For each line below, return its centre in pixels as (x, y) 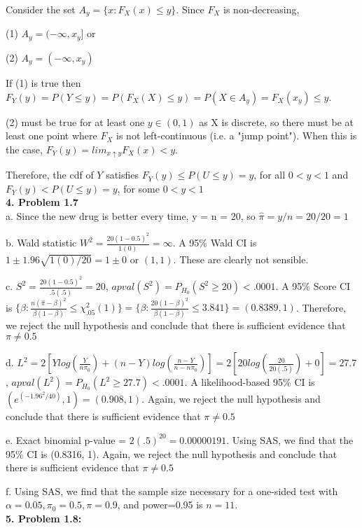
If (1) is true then (43, 82)
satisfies (123, 175)
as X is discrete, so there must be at (277, 121)
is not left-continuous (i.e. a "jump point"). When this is (237, 136)
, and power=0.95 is (160, 505)
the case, (24, 149)
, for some (138, 188)
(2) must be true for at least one (75, 121)
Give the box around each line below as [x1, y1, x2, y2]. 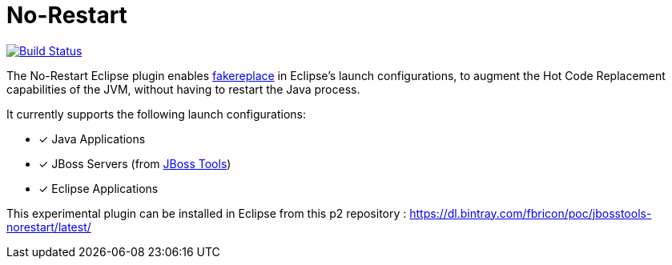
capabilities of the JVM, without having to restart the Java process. [6, 82, 360, 96]
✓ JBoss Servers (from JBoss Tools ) [38, 156, 231, 171]
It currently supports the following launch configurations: [6, 106, 307, 121]
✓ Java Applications [38, 131, 146, 146]
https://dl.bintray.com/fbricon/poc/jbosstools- [409, 206, 652, 220]
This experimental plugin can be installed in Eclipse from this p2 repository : [6, 206, 407, 220]
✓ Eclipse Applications [38, 181, 159, 195]
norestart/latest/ [6, 219, 91, 234]
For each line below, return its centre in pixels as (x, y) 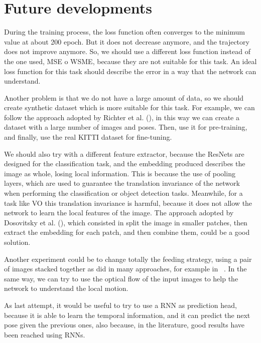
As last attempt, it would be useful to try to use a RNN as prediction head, (120, 305)
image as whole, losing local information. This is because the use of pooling (120, 173)
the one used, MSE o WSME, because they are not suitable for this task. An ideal (130, 61)
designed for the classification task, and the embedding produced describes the (125, 163)
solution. (17, 242)
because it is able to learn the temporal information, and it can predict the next (127, 315)
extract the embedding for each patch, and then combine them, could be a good (127, 232)
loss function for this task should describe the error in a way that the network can (130, 71)
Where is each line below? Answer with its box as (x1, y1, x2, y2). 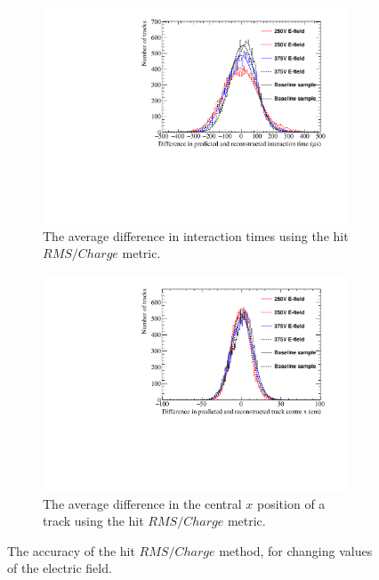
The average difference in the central (43, 494, 242, 512)
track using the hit (43, 512, 144, 530)
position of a (257, 494, 326, 512)
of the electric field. (7, 559, 112, 577)
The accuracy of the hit (7, 541, 135, 560)
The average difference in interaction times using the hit (43, 226, 349, 245)
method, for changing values (219, 541, 373, 560)
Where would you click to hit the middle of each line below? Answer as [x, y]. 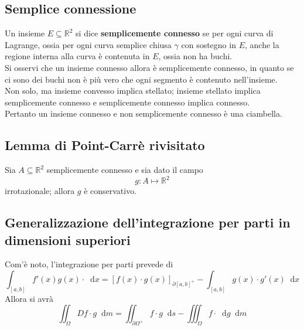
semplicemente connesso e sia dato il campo [125, 170]
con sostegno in [209, 44]
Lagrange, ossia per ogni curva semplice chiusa [88, 44]
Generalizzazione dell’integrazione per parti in [148, 222]
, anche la [262, 44]
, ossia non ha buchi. [195, 56]
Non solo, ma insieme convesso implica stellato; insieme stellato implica [133, 91]
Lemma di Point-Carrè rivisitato [105, 145]
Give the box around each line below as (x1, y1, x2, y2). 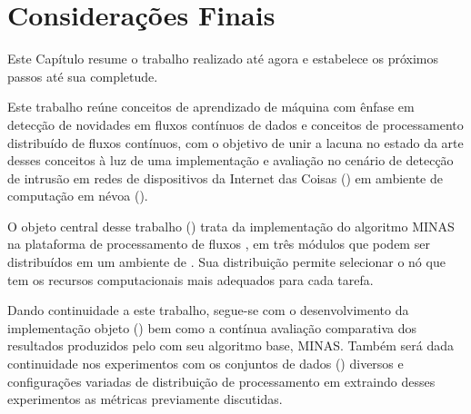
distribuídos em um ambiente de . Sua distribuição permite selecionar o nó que (7, 252, 446, 271)
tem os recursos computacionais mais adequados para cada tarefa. (7, 270, 374, 289)
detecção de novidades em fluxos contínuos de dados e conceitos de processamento (7, 114, 464, 133)
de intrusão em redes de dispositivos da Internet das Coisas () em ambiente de (7, 168, 443, 187)
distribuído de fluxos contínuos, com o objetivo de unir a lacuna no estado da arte (7, 133, 464, 152)
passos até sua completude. (7, 66, 158, 85)
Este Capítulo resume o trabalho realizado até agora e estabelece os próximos (7, 49, 438, 68)
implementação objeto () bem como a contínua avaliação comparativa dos (7, 318, 417, 337)
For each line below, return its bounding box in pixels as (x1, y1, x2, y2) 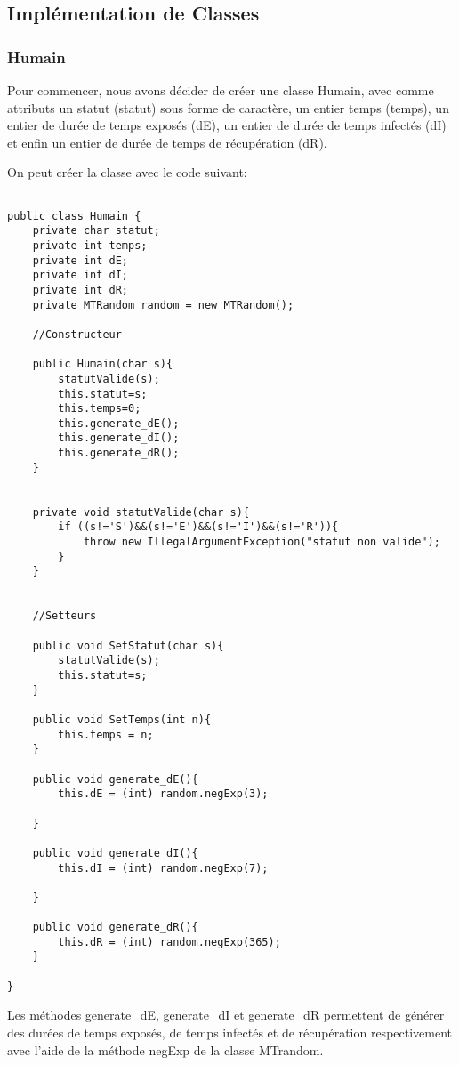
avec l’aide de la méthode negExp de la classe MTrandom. (7, 1040, 324, 1059)
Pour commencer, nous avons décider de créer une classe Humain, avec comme (7, 81, 434, 99)
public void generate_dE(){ (32, 772, 198, 786)
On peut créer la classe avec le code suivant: (7, 163, 247, 182)
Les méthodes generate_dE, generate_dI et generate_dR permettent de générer (7, 1005, 445, 1024)
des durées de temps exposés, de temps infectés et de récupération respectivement (7, 1023, 453, 1041)
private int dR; (32, 283, 129, 296)
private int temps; (32, 238, 148, 252)
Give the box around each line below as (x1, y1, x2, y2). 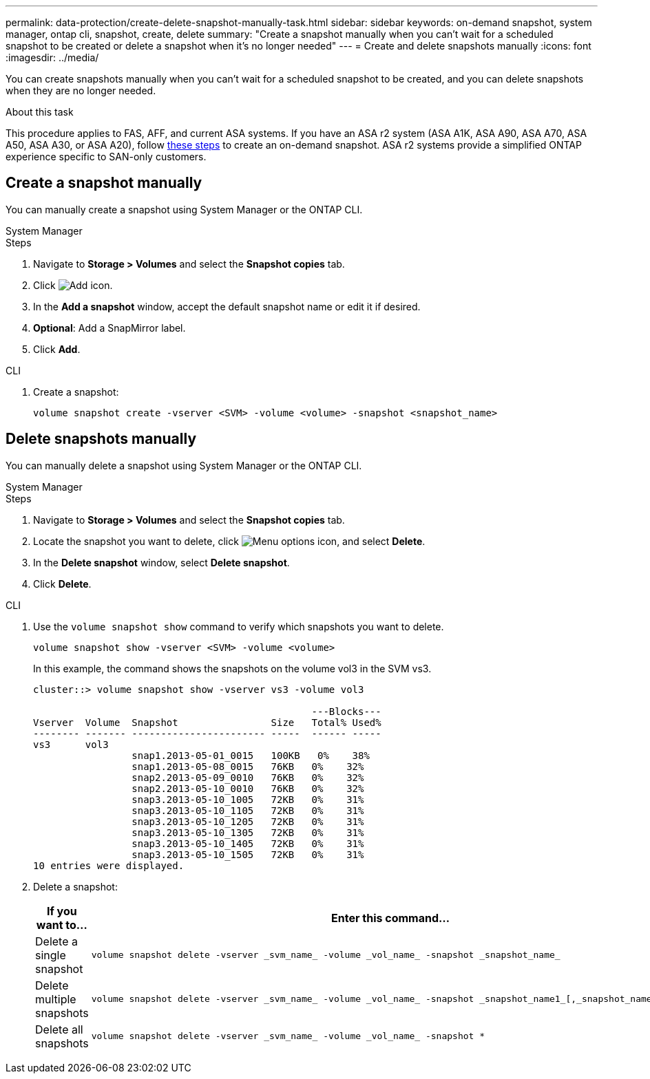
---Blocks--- (311, 705, 381, 717)
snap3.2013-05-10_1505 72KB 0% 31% (132, 848, 364, 860)
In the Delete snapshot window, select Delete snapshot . (33, 556, 290, 568)
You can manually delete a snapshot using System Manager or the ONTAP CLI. (6, 459, 362, 471)
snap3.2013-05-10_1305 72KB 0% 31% (132, 826, 364, 838)
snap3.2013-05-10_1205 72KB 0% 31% (132, 815, 364, 827)
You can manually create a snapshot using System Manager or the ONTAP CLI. (6, 203, 363, 215)
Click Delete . (33, 577, 92, 590)
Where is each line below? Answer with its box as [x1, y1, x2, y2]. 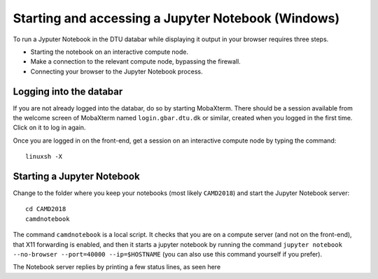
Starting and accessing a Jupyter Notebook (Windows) [13, 10, 340, 26]
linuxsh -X [25, 152, 63, 161]
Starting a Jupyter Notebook [13, 171, 140, 182]
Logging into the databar [13, 85, 123, 97]
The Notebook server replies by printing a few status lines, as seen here [13, 263, 220, 271]
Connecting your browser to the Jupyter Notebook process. [30, 67, 203, 76]
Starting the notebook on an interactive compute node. [30, 48, 189, 56]
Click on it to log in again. [13, 123, 86, 132]
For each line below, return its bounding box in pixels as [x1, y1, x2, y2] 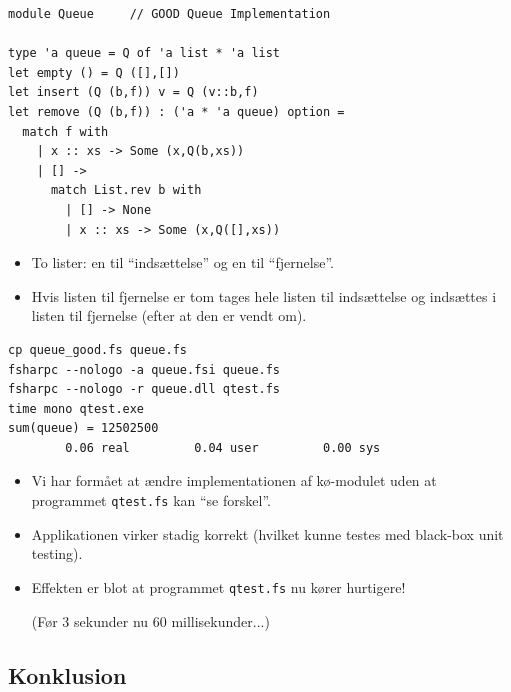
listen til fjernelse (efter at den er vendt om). [31, 305, 307, 326]
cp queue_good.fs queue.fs [8, 342, 187, 357]
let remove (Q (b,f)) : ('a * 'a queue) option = [8, 104, 345, 119]
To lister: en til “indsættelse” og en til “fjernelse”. [31, 252, 334, 273]
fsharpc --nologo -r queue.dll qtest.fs [8, 382, 281, 397]
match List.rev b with [50, 183, 202, 198]
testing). [31, 543, 83, 564]
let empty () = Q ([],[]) [8, 65, 180, 80]
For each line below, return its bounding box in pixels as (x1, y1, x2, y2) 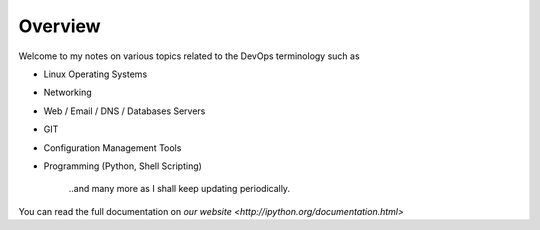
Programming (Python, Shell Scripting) (43, 160, 202, 172)
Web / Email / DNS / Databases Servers (43, 105, 206, 117)
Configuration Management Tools (43, 141, 182, 154)
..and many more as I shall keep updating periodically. (68, 183, 290, 195)
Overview (18, 15, 101, 37)
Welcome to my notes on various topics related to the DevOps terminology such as (18, 50, 360, 62)
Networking (43, 86, 92, 99)
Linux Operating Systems (43, 68, 148, 80)
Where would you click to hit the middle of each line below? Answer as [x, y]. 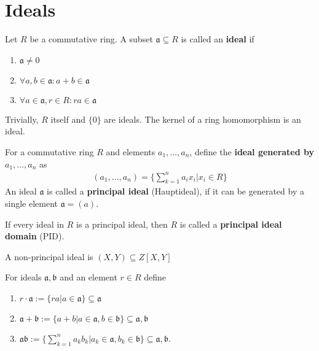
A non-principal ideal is [49, 256]
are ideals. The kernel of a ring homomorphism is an [203, 119]
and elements [131, 151]
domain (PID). [35, 236]
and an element [89, 277]
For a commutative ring [49, 151]
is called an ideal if [218, 39]
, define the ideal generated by [252, 151]
....................
# Exercise details
Line for line, restate the data above and omit every picture.

# Reply
For each line below, return its centre in pixels as (x, y) 
If (1) is true then (43, 82)
satisfies (123, 175)
as X is discrete, so there must be at (277, 121)
is not left-continuous (i.e. a "jump point"). When this is (237, 136)
, and power=0.95 is (160, 505)
the case, (24, 149)
, for some (138, 188)
(2) must be true for at least one (75, 121)
Give the box around each line below as [x1, y1, x2, y2]. 
capabilities of the JVM, without having to restart the Java process. [6, 82, 360, 96]
✓ JBoss Servers (from JBoss Tools ) [38, 156, 231, 171]
It currently supports the following launch configurations: [6, 106, 307, 121]
✓ Java Applications [38, 131, 146, 146]
https://dl.bintray.com/fbricon/poc/jbosstools- [409, 206, 652, 220]
This experimental plugin can be installed in Eclipse from this p2 repository : [6, 206, 407, 220]
✓ Eclipse Applications [38, 181, 159, 195]
norestart/latest/ [6, 219, 91, 234]
For each line below, return its centre in pixels as (x, y) 
As last attempt, it would be useful to try to use a RNN as prediction head, (120, 305)
image as whole, losing local information. This is because the use of pooling (120, 173)
the one used, MSE o WSME, because they are not suitable for this task. An ideal (130, 61)
designed for the classification task, and the embedding produced describes the (125, 163)
solution. (17, 242)
because it is able to learn the temporal information, and it can predict the next (127, 315)
extract the embedding for each patch, and then combine them, could be a good (127, 232)
loss function for this task should describe the error in a way that the network can (130, 71)
Where is each line below? Answer with its box as (x1, y1, x2, y2). 
The average difference in the central (43, 494, 242, 512)
track using the hit (43, 512, 144, 530)
position of a (257, 494, 326, 512)
of the electric field. (7, 559, 112, 577)
The accuracy of the hit (7, 541, 135, 560)
The average difference in interaction times using the hit (43, 226, 349, 245)
method, for changing values (219, 541, 373, 560)
Where would you click to hit the middle of each line below? Answer as [x, y]. 
semplicemente connesso e sia dato il campo [125, 170]
con sostegno in [209, 44]
Lagrange, ossia per ogni curva semplice chiusa [88, 44]
Generalizzazione dell’integrazione per parti in [148, 222]
, anche la [262, 44]
, ossia non ha buchi. [195, 56]
Non solo, ma insieme convesso implica stellato; insieme stellato implica [133, 91]
Lemma di Point-Carrè rivisitato [105, 145]
Give the box around each line below as (x1, y1, x2, y2). 
distribuídos em um ambiente de . Sua distribuição permite selecionar o nó que (7, 252, 446, 271)
tem os recursos computacionais mais adequados para cada tarefa. (7, 270, 374, 289)
detecção de novidades em fluxos contínuos de dados e conceitos de processamento (7, 114, 464, 133)
de intrusão em redes de dispositivos da Internet das Coisas () em ambiente de (7, 168, 443, 187)
distribuído de fluxos contínuos, com o objetivo de unir a lacuna no estado da arte (7, 133, 464, 152)
passos até sua completude. (7, 66, 158, 85)
Este Capítulo resume o trabalho realizado até agora e estabelece os próximos (7, 49, 438, 68)
implementação objeto () bem como a contínua avaliação comparativa dos (7, 318, 417, 337)
For each line below, return its bounding box in pixels as (x1, y1, x2, y2) 
avec l’aide de la méthode negExp de la classe MTrandom. (7, 1040, 324, 1059)
Pour commencer, nous avons décider de créer une classe Humain, avec comme (7, 81, 434, 99)
public void generate_dE(){ (32, 772, 198, 786)
On peut créer la classe avec le code suivant: (7, 163, 247, 182)
Les méthodes generate_dE, generate_dI et generate_dR permettent de générer (7, 1005, 445, 1024)
des durées de temps exposés, de temps infectés et de récupération respectivement (7, 1023, 453, 1041)
private int dR; (32, 283, 129, 296)
private int temps; (32, 238, 148, 252)
Give the box around each line below as (x1, y1, x2, y2). 
---Blocks--- (311, 705, 381, 717)
snap3.2013-05-10_1505 72KB 0% 31% (132, 848, 364, 860)
In the Delete snapshot window, select Delete snapshot . (33, 556, 290, 568)
You can manually delete a snapshot using System Manager or the ONTAP CLI. (6, 459, 362, 471)
snap3.2013-05-10_1305 72KB 0% 31% (132, 826, 364, 838)
snap3.2013-05-10_1205 72KB 0% 31% (132, 815, 364, 827)
You can manually create a snapshot using System Manager or the ONTAP CLI. (6, 203, 363, 215)
Click Delete . (33, 577, 92, 590)
Where is each line below? Answer with its box as [x1, y1, x2, y2]. 
Starting and accessing a Jupyter Notebook (Windows) [13, 10, 340, 26]
linuxsh -X [25, 152, 63, 161]
Starting a Jupyter Notebook [13, 171, 140, 182]
Logging into the databar [13, 85, 123, 97]
The Notebook server replies by printing a few status lines, as seen here [13, 263, 220, 271]
Connecting your browser to the Jupyter Notebook process. [30, 67, 203, 76]
Starting the notebook on an interactive compute node. [30, 48, 189, 56]
Click on it to log in again. [13, 123, 86, 132]
For each line below, return its bounding box in pixels as [x1, y1, x2, y2] 
listen til fjernelse (efter at den er vendt om). [31, 305, 307, 326]
cp queue_good.fs queue.fs [8, 342, 187, 357]
let remove (Q (b,f)) : ('a * 'a queue) option = [8, 104, 345, 119]
To lister: en til “indsættelse” og en til “fjernelse”. [31, 252, 334, 273]
fsharpc --nologo -r queue.dll qtest.fs [8, 382, 281, 397]
match List.rev b with [50, 183, 202, 198]
testing). [31, 543, 83, 564]
let empty () = Q ([],[]) [8, 65, 180, 80]
For each line below, return its bounding box in pixels as (x1, y1, x2, y2) 
Programming (Python, Shell Scripting) (43, 160, 202, 172)
Web / Email / DNS / Databases Servers (43, 105, 206, 117)
Configuration Management Tools (43, 141, 182, 154)
..and many more as I shall keep updating periodically. (68, 183, 290, 195)
Overview (18, 15, 101, 37)
Welcome to my notes on various topics related to the DevOps terminology such as (18, 50, 360, 62)
Networking (43, 86, 92, 99)
Linux Operating Systems (43, 68, 148, 80)
Where would you click to hit the middle of each line below? Answer as [x, y]. 
A non-principal ideal is [49, 256]
are ideals. The kernel of a ring homomorphism is an [203, 119]
and elements [131, 151]
domain (PID). [35, 236]
and an element [89, 277]
For a commutative ring [49, 151]
is called an ideal if [218, 39]
, define the ideal generated by [252, 151]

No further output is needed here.